引用本文:
邴吉帅, 陈丽, 张彭义. γ-Fe-Ti-Al2O3催化臭氧氧化水中布洛芬并阻断溴酸盐生成研究[J]. 环境化学, 2018, 37(12): 2694-2700
BING Jishuai, CHEN Li, ZHANG Pengyi. Catalytic ozonation of ibuprofen in water and ketardation of bromate formation by γ-Fe-Ti-Al2O3[J]. Environmental Chemistry, 2018, 37(12): 2694-2700

γ-Fe-Ti-Al2O3催化臭氧氧化水中布洛芬并阻断溴酸盐生成研究
邴吉帅1,2, 陈丽1, 张彭义2
1. 江苏省海洋资源开发研究院, 淮海工学院, 连云港, 222002;
2. 清华大学环境学院, 北京, 100084
摘要:
以葡萄糖为模版,采用蒸发诱导自组装法合成了铁、钛掺杂γ-Al2O3(γ-Fe-Ti-Al2O3)介孔催化剂,并将其用于臭氧氧化含Br-水中布洛芬.X射线衍射(XRD)、氮气吸附-脱附(BET)、X射线光电子能谱(XPS)表征结果表明,铁、钛成功掺杂进入γ-Al2O3骨架,分布均匀,保持了γ-Al2O3有序的介孔结构,具有较大的比表面积,钛的价态为Ti4+和Ti3+共存,铁的价态是Fe3+.铁、钛的掺杂显著提高γ-Al2O3催化臭氧氧化含Br-水中布洛芬的活性,且有效阻断了溴酸盐的生成,反应60 min后,TOC去除率由γ-Al2O3的54%提高到86%,而单独臭氧氧化仅为13%.电子自旋共振和催化剂表面Fe2+离子捕获实验表明,羟基和超氧自由基是反应活性氧物种,有利于有机物的矿化;有机物能够强化γ-Fe-Ti-Al2O3催化剂中的Fe3+还原为Fe2+,从而有利于溴酸盐的阻断还原.

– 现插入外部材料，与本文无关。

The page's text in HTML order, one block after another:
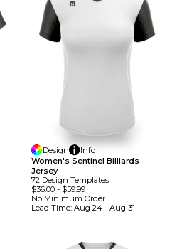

关键词:    γ-Fe-Ti-Al2O3    催化臭氧氧化    布洛芬    溴酸盐   
Catalytic ozonation of ibuprofen in water and ketardation of bromate formation by γ-Fe-Ti-Al2O3
BING Jishuai1,2, CHEN Li1, ZHANG Pengyi2
1. Marine Resources Development Institute of Jiangsu, Huaihai Institute of Technology, Lianyungang, 222002, China;
2. School of Environment, Tsinghua University, Beijing, 100084, China
Abstract:
Using glucose as a template, iron-, and titanium-doped γ-Al2O3 (γ-Fe-Ti-Al2O3) mesoporous catalysts were synthesized by evaporation-induced self-assembly method and applied to ozonation of ibuprofen in Br- containing water. X ray diffraction (XRD), nitrogen adsorption desorption (BET), X ray photoelectron spectroscopy (XPS) characterization results showed that iron and titanium were successfully doped into the skeleton of γ-Al2O3, with uniform distribution. And the ordered mesoporous structure of γ-Al2O3 was maintained, with large specific surface area. The valence of titanium coexists with Ti4+ and Ti3+, and the valence of iron was Fe3+.The addition of iron and titanium significantly enhanced the removal rate of ibuprofen by ozonation in Br- containing water, and effectively blocked the formation of bromate. After 60 min reaction, the removal rate of TOC was increased from 54% of γ-Al2O3/O3 to 86% with γ-Fe-Ti-Al2O3/O3, while the ozonation alone was only 13%. Electron spin resonance and Fe2+ ion capture experiments on the surface of the catalyst showed that hydroxyl and superoxide radicals were the reactive oxygen species, which were beneficial to the mineralization of organic matter. The addition of organic compounds enhanced the reduction of Fe3+ to Fe2+ in the catalytic ozonation of γ-Fe-Ti-Al2O3, which is beneficial to the retardation of bromate generation.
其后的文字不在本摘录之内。